Free YouTube views likes and subscribers? Easily!
Get Free YouTube Subscribers, Views and Likes

Circles of Deceit (1993) {Pilot episode} TV Crime Thriller - Dennis Waterman Derek Jacobi SAS IRA

Follow
Foogou Films

(Subsequently titled "The Wolves are Howling" for disambiguation with future episodes.)

Randal (Derek Jacobi), a secret service agent investigating Irish Republican Army kingpin Liam Macaulay (Peter Vaughan), enlists the help of John Neil, a former SAS operative with a background in undercover work, to go undercover in Belfast posing as expat Jackie O'Connell, the estranged brother of Father Fergal (Ian McElhinney), the Macaulay's parish priest. Neil's job is to get find out when and how Macaulay plans to bring in a new shipment of arms and ammunition.

(Plot spoilers from here)

Neil succeeds in winning Macaulay's confidence, as well as the romantic attentions of his daughter Ellish (Clare Higgins) after saving her from an arson attack, but as suspicions about his true identity begin to mount, and Macaulay's right hand man watching his every move, Neil realises that must complete his mission before his cover is blown. Matters are further complicated when Neil discovers that Macaulay was responsible for a bomb that exploded in a circus tent in Germany two years ago the same bomb which subsequently killed his wife and son.

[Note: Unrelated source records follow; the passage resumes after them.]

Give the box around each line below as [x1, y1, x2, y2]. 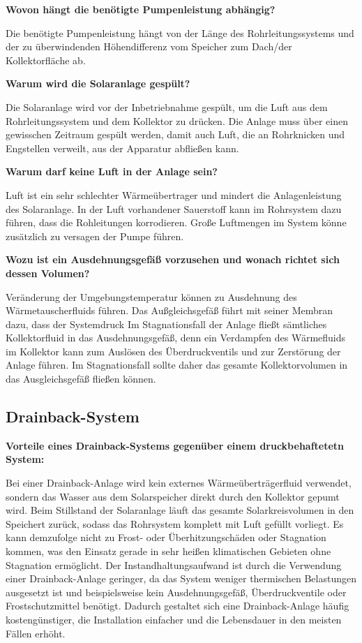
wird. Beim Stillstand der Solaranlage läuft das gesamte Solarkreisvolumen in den [6, 503, 354, 517]
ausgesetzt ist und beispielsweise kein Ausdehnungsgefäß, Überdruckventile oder [6, 584, 347, 599]
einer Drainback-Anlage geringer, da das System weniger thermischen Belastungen [6, 571, 356, 586]
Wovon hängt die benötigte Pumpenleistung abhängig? [6, 2, 276, 16]
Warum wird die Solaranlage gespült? [6, 76, 190, 91]
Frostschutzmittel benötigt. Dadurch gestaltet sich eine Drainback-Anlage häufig [6, 598, 349, 613]
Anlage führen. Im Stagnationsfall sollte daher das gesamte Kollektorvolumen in [6, 357, 348, 372]
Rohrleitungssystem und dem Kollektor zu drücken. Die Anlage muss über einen [6, 113, 348, 128]
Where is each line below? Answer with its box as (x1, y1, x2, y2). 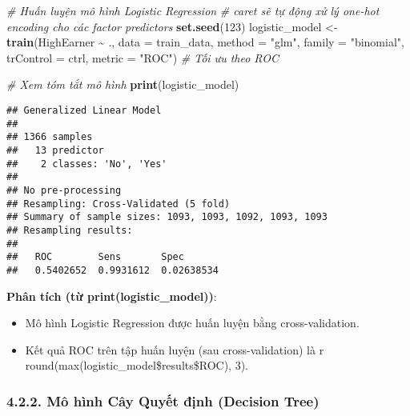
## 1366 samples (6, 131, 93, 143)
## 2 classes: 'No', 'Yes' (6, 158, 167, 170)
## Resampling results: (6, 224, 133, 236)
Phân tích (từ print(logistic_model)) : (6, 287, 217, 304)
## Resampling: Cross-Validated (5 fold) (6, 198, 231, 210)
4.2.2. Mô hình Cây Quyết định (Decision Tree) (6, 390, 320, 410)
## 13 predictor (6, 144, 104, 156)
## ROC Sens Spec (6, 251, 184, 263)
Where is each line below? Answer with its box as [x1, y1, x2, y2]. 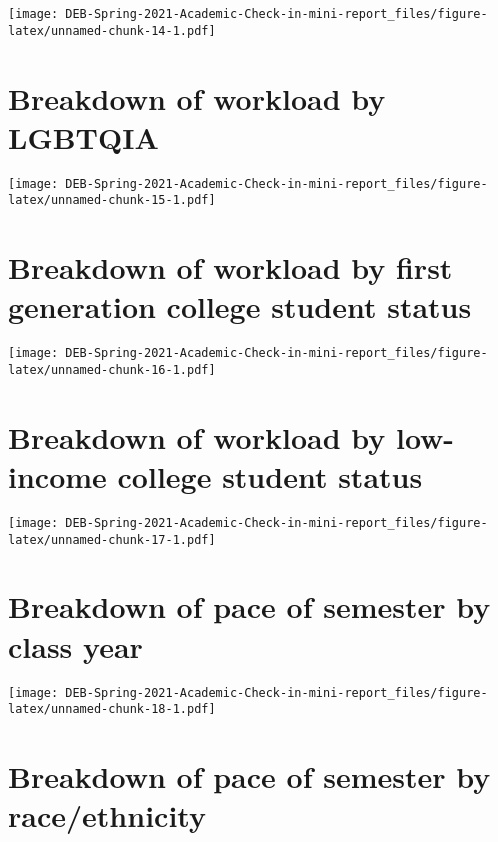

First broadcast 16th October 1993 on ITV.

Cast:

Dennis Waterman as John Neil
Derek Jacobi as Controller aka 'Randal
Peter Vaughan as Liam McAuley
Clare Higgins as Eilish
Ian McElhinney as Father Fergal
Tony Doyle as Graham
Colum Convey as Dessie Gill
Gerard Crossan as Colum McAuley
Andrew Connolly as Dermot McAuley

Director: Geoffrey Sax

A total of four episodes were broadcast, including a single featurelength selftitled pilot in 1993 , and a series of three episodes, filmed in 1995, and broadcast between 1995 and 1996.

Review excerpt from IMDB user:

"Some good direction and performances and intelligent characterisation and plotting though, perhaps inevitably, that old chestnut of the gang member who takes a dislike to the hero and is suspicious of him, is not avoided. Just as reliable is the smoothtalking devious 'controller' he is responsible to (Derek Jacobi). And Waterman has not quite developed Neil into the distinctive character he would later become. So not a bad start but a couple of the others to follow are better, one considerably so."